╔══
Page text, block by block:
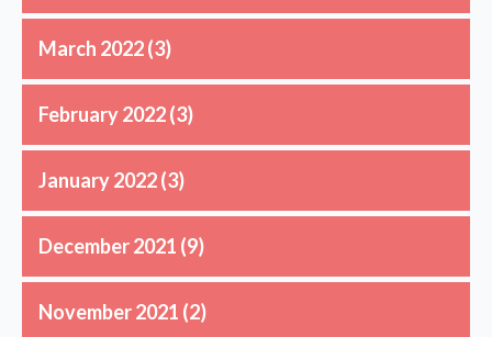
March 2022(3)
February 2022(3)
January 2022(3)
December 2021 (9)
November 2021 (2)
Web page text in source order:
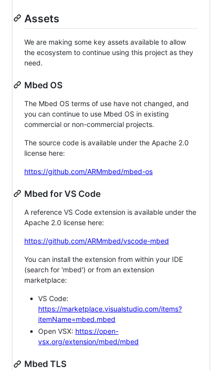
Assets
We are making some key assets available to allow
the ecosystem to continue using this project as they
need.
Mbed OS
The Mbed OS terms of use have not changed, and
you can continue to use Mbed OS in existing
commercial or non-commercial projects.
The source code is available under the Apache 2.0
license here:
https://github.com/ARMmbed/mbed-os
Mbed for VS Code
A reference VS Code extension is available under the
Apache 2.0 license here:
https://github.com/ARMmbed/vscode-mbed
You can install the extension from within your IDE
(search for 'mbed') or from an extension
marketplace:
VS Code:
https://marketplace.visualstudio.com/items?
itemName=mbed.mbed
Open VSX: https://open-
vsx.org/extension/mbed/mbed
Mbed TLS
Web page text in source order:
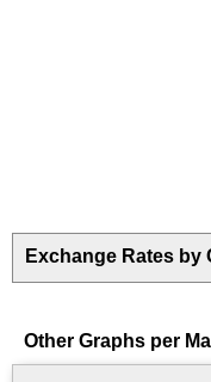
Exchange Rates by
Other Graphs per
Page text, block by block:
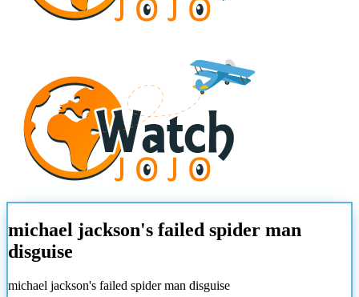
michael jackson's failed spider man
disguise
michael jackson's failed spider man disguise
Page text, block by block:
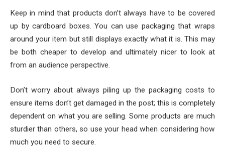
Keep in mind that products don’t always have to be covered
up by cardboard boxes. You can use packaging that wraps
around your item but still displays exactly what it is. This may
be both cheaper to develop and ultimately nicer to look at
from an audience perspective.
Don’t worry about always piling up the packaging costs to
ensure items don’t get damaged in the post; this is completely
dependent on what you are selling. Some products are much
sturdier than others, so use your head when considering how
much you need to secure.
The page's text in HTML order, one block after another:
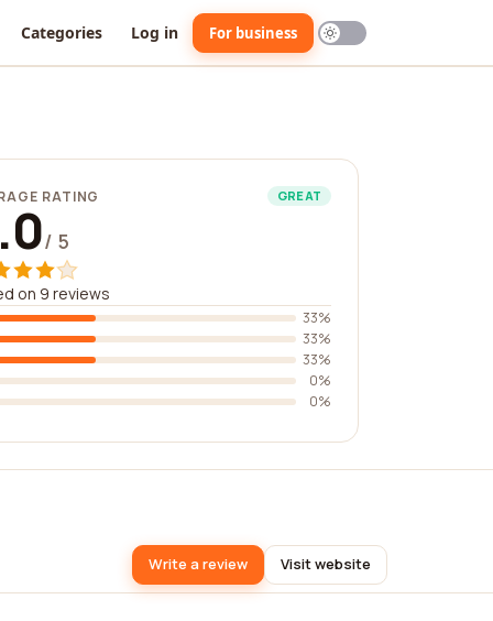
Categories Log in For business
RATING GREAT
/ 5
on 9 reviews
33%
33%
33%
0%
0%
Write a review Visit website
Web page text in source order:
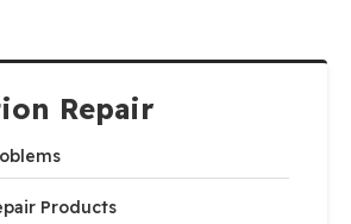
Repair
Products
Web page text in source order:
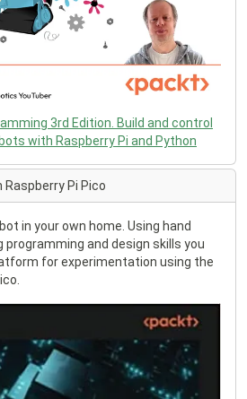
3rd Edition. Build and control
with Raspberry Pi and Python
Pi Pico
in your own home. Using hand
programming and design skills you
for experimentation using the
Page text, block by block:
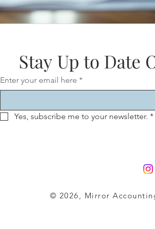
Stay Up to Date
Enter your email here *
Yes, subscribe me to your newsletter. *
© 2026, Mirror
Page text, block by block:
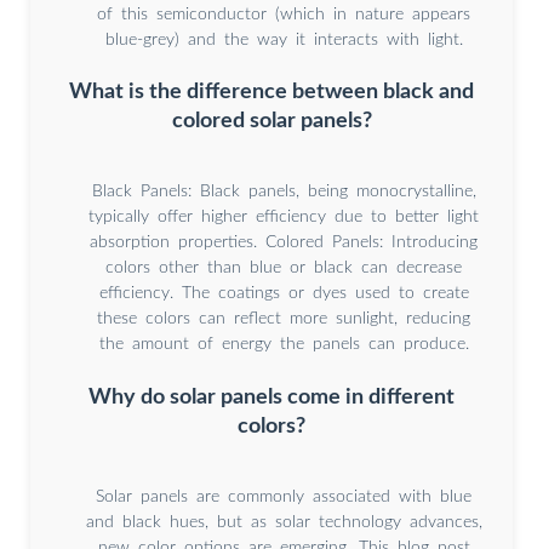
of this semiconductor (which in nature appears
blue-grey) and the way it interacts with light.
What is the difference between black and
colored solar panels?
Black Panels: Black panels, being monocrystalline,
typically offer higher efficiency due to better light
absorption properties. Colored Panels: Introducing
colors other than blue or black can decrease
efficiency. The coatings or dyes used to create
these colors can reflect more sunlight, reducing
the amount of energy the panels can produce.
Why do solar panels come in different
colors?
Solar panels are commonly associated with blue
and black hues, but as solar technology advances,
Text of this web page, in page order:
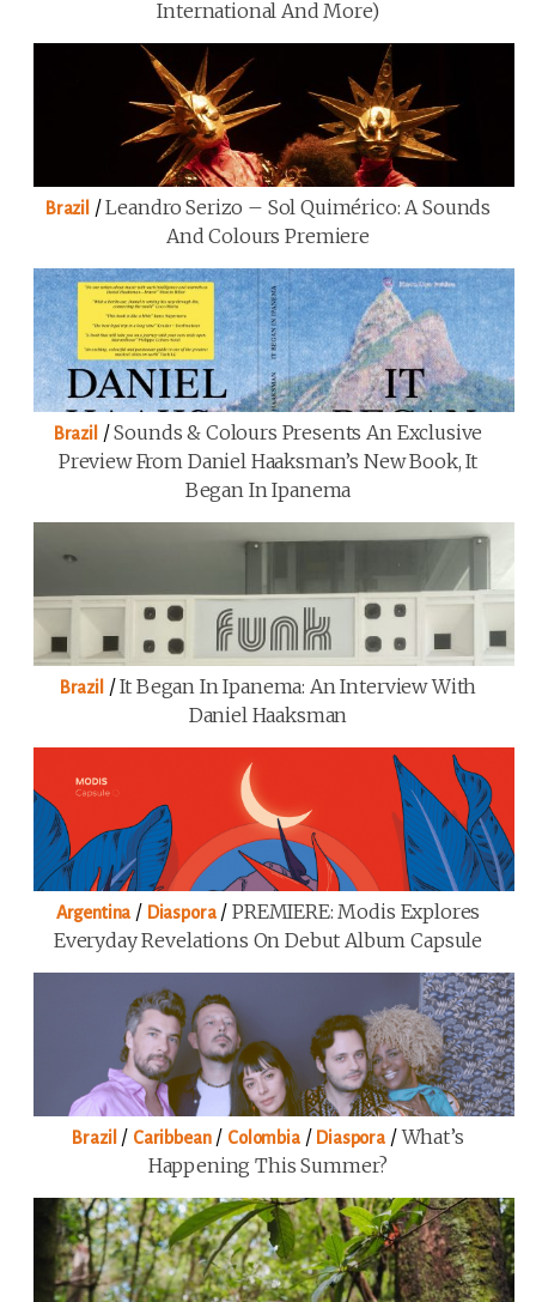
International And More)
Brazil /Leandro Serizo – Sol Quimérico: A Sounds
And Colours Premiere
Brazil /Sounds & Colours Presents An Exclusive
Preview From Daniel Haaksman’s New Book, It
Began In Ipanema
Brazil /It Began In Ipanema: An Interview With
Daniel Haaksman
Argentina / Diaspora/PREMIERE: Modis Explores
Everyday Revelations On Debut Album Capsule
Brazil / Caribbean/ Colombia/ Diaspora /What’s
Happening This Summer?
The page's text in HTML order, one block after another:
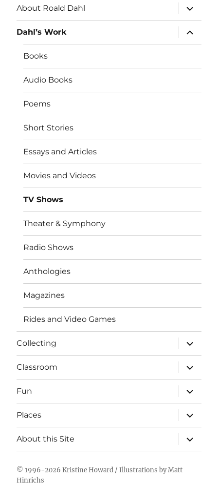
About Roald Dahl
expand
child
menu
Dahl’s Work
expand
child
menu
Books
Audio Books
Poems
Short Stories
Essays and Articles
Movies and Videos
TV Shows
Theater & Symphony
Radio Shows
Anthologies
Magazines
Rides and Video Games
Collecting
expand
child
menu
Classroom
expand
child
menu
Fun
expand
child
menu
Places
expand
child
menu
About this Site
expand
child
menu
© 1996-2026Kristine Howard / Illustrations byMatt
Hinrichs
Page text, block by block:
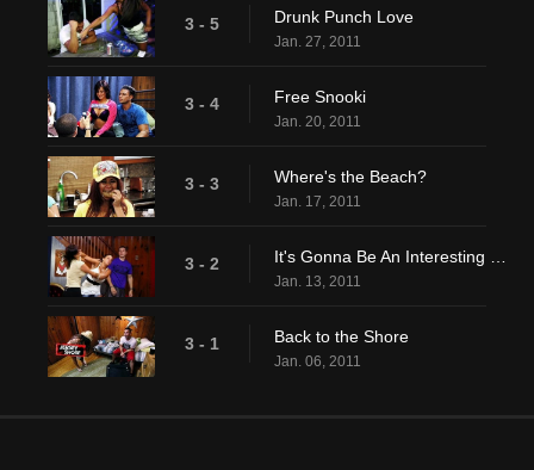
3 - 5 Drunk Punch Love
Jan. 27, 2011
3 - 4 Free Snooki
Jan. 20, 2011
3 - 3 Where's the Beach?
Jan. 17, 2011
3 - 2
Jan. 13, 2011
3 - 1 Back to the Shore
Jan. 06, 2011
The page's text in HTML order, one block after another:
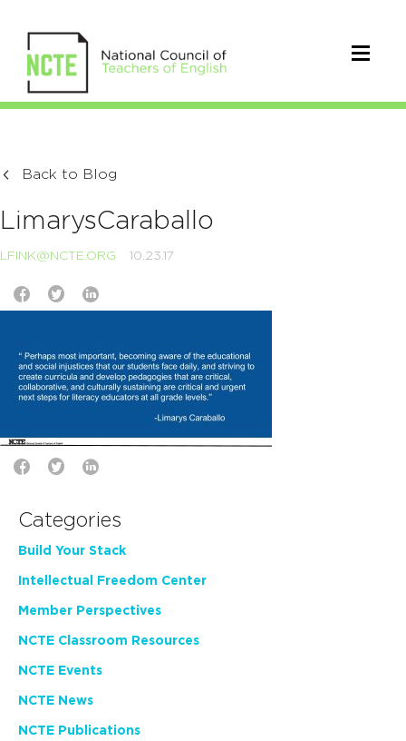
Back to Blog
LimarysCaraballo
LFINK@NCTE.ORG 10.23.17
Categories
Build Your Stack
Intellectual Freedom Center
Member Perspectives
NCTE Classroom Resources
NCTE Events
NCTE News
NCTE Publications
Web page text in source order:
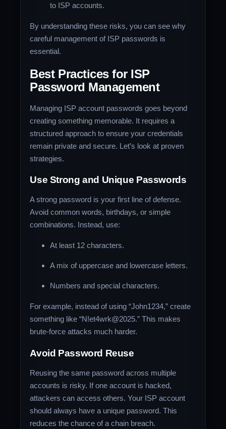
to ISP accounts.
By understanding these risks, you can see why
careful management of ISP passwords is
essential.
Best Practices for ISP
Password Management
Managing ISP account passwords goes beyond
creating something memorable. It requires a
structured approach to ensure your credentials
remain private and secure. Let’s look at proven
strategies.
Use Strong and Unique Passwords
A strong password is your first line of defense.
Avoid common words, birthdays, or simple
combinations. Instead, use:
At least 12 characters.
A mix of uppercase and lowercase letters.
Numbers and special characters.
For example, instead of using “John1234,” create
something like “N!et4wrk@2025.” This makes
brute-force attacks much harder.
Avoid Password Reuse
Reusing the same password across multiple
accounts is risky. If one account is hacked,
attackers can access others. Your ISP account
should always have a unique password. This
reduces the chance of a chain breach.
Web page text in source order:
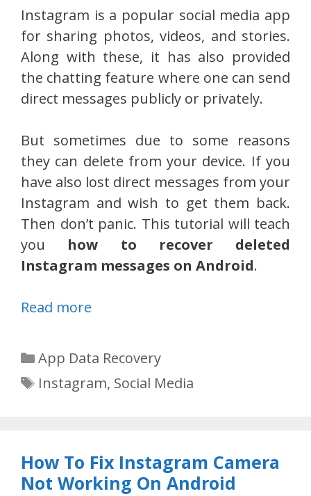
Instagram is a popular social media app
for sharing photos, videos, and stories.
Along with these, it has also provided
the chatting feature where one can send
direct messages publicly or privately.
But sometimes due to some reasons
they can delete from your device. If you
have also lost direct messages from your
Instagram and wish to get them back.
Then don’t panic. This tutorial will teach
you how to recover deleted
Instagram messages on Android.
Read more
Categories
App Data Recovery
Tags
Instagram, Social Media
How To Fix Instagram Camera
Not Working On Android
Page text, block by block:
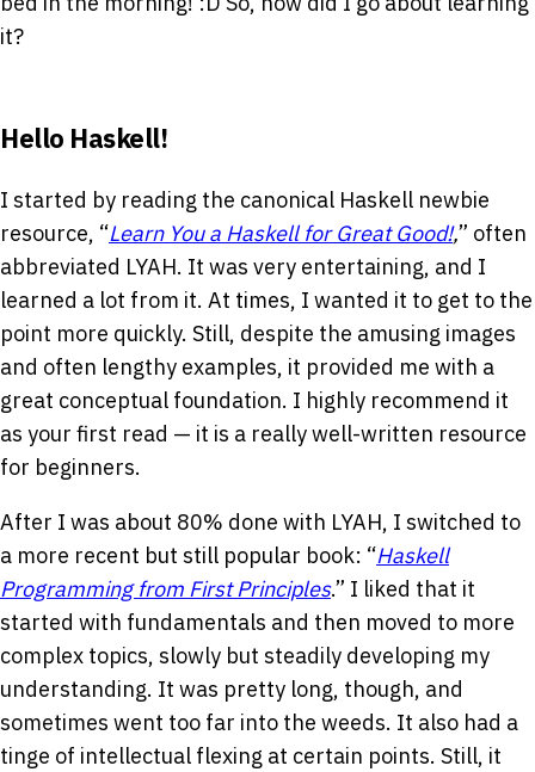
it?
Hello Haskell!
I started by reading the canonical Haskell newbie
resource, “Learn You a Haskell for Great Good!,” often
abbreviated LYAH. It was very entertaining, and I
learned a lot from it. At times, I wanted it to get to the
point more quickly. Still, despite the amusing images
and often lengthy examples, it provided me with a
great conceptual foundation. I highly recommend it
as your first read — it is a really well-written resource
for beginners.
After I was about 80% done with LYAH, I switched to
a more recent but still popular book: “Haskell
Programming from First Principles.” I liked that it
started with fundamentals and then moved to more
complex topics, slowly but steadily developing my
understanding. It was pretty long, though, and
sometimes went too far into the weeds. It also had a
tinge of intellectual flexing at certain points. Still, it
╚══
=== ABOUT THIS TASK ===
Extract the part of the records that opens with the line containing "creating something memorable. It requires a" and closes with the line containing "Hello Haskell!". Take only those lines, exactly, and no pictures.

=== ANSWER SECTION ===
creating something memorable. It requires a
structured approach to ensure your credentials
remain private and secure. Let’s look at proven
strategies.
Use Strong and Unique Passwords
A strong password is your first line of defense.
Avoid common words, birthdays, or simple
combinations. Instead, use:
At least 12 characters.
A mix of uppercase and lowercase letters.
Numbers and special characters.
For example, instead of using “John1234,” create
something like “N!et4wrk@2025.” This makes
brute-force attacks much harder.
Avoid Password Reuse
Reusing the same password across multiple
accounts is risky. If one account is hacked,
attackers can access others. Your ISP account
should always have a unique password. This
reduces the chance of a chain breach.
Web page text in source order:
Instagram is a popular social media app
for sharing photos, videos, and stories.
Along with these, it has also provided
the chatting feature where one can send
direct messages publicly or privately.
But sometimes due to some reasons
they can delete from your device. If you
have also lost direct messages from your
Instagram and wish to get them back.
Then don’t panic. This tutorial will teach
you how to recover deleted
Instagram messages on Android.
Read more
Categories
App Data Recovery
Tags
Instagram, Social Media
How To Fix Instagram Camera
Not Working On Android
Page text, block by block:
it?
Hello Haskell!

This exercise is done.